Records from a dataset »
- - - - -

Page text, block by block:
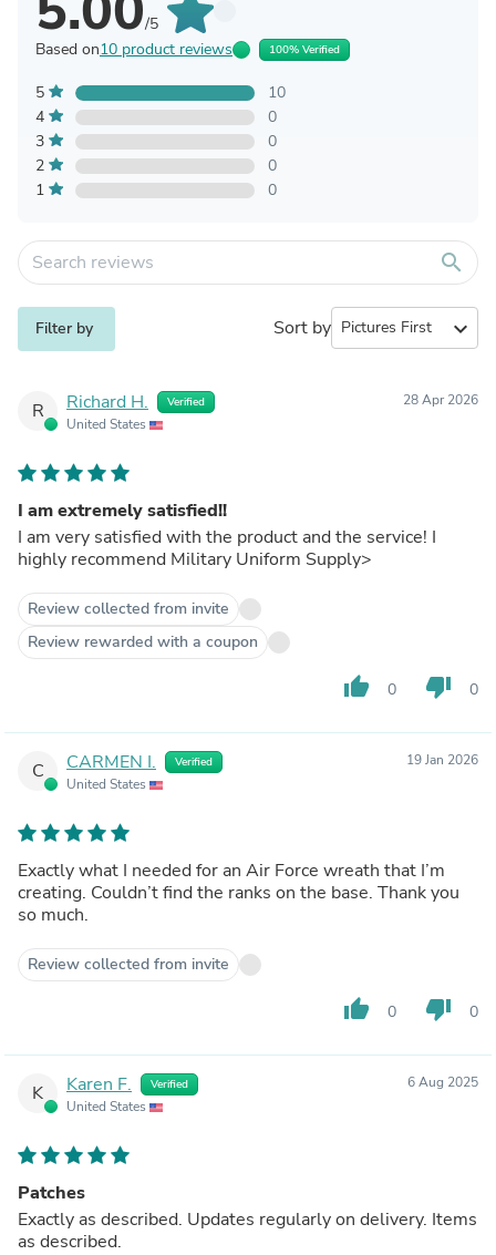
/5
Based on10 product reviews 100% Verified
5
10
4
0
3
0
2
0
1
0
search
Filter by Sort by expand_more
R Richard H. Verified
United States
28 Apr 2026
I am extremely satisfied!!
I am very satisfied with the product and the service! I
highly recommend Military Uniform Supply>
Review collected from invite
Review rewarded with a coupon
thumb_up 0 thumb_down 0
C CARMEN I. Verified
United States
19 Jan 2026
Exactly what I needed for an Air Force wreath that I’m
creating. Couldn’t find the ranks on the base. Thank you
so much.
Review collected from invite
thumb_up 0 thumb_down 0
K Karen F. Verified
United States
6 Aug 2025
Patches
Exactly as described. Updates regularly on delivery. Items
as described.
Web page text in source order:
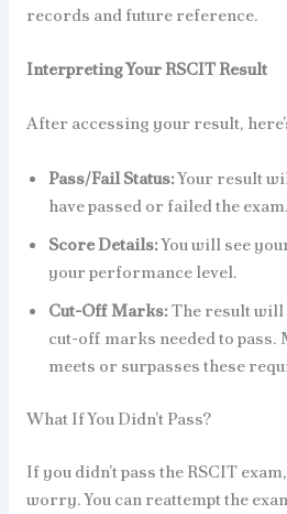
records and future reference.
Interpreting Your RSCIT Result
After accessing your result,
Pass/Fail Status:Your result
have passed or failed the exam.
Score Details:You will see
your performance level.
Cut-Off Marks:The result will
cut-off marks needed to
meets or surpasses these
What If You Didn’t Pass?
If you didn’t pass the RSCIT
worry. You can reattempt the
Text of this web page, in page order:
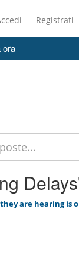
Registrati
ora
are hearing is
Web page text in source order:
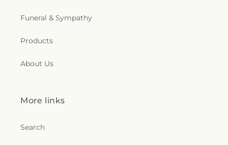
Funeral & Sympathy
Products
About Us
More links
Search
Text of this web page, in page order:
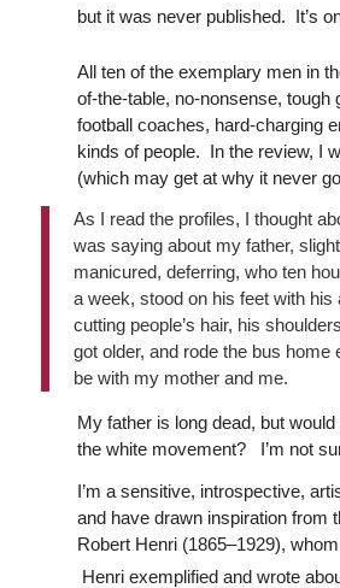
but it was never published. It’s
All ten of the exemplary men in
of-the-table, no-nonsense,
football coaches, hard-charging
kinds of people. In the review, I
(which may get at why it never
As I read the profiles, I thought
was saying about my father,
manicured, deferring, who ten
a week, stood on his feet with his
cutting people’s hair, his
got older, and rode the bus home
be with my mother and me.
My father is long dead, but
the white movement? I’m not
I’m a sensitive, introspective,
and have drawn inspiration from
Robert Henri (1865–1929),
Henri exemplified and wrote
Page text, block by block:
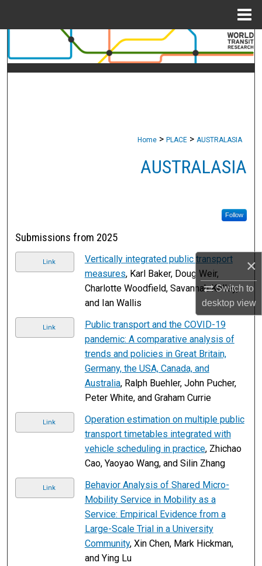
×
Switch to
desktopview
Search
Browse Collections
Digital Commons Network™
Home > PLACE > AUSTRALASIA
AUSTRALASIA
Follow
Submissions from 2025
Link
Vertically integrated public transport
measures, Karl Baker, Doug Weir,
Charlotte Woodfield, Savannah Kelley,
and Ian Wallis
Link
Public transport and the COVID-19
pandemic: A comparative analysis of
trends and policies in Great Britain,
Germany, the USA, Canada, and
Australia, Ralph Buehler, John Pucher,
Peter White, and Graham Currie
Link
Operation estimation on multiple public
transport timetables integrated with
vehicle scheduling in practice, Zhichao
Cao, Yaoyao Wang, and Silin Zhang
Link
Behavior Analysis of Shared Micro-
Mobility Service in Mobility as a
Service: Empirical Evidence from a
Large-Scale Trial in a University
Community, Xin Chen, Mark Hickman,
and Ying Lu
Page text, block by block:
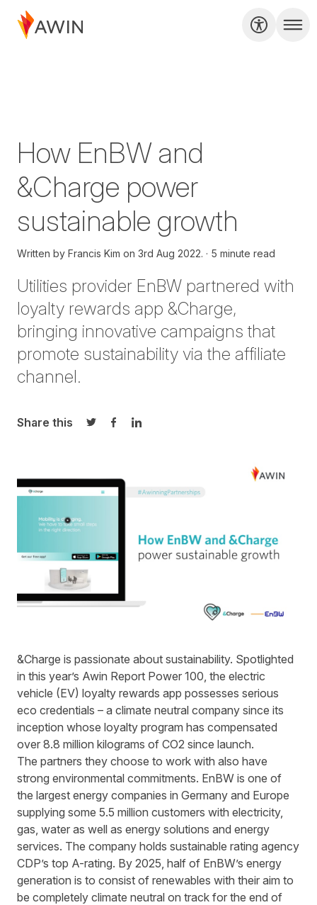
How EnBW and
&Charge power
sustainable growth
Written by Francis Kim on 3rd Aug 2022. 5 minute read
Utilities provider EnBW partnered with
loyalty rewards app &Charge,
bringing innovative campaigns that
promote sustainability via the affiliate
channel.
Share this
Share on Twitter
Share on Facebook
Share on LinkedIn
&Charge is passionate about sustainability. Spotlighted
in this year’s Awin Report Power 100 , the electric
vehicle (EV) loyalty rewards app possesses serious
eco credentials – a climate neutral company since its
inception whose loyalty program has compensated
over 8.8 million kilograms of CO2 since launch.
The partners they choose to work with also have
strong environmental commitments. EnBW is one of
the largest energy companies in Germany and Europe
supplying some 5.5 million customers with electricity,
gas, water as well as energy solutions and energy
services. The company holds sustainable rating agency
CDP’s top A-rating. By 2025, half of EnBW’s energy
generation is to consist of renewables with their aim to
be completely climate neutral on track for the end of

- - - - -

GOAL OF THE EXERCISE » Go through the data, and copy each line in which the word "never" appears.

TASK RESULT »
but it was never published. It’s
(which may get at why it never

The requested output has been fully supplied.